Material for the task section start

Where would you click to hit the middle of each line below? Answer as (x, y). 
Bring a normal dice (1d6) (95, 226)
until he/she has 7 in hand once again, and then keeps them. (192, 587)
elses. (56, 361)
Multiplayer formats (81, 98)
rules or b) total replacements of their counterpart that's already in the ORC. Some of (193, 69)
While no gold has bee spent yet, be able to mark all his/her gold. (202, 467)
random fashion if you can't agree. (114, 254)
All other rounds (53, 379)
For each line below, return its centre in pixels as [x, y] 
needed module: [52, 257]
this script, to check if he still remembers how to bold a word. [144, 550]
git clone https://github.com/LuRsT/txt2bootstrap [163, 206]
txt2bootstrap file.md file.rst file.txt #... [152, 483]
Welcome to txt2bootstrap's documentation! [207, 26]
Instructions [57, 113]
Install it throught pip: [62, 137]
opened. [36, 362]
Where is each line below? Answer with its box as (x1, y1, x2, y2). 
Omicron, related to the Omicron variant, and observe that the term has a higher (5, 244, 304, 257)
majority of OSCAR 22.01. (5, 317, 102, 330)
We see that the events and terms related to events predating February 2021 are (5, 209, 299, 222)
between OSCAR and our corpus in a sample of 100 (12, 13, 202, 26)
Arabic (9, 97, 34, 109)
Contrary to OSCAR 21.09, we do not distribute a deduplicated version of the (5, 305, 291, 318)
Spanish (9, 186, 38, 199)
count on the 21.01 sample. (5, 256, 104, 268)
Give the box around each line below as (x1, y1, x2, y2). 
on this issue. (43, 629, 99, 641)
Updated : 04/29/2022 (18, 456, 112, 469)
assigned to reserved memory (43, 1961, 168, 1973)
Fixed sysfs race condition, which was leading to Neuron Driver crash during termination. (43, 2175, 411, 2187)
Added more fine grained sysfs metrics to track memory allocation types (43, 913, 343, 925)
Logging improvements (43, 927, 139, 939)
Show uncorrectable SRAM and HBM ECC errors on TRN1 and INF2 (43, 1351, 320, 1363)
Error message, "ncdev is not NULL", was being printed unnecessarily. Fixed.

Material for the task section end

__Required action__.
Having found the line that contains "count on the 21.01 sample. (5, 256, 104, 268)", set down that line and all the rest through the end of the records, exactly.

__Response below__.
count on the 21.01 sample. (5, 256, 104, 268)
Give the box around each line below as (x1, y1, x2, y2). 
on this issue. (43, 629, 99, 641)
Updated : 04/29/2022 (18, 456, 112, 469)
assigned to reserved memory (43, 1961, 168, 1973)
Fixed sysfs race condition, which was leading to Neuron Driver crash during termination. (43, 2175, 411, 2187)
Added more fine grained sysfs metrics to track memory allocation types (43, 913, 343, 925)
Logging improvements (43, 927, 139, 939)
Show uncorrectable SRAM and HBM ECC errors on TRN1 and INF2 (43, 1351, 320, 1363)
Error message, "ncdev is not NULL", was being printed unnecessarily. Fixed.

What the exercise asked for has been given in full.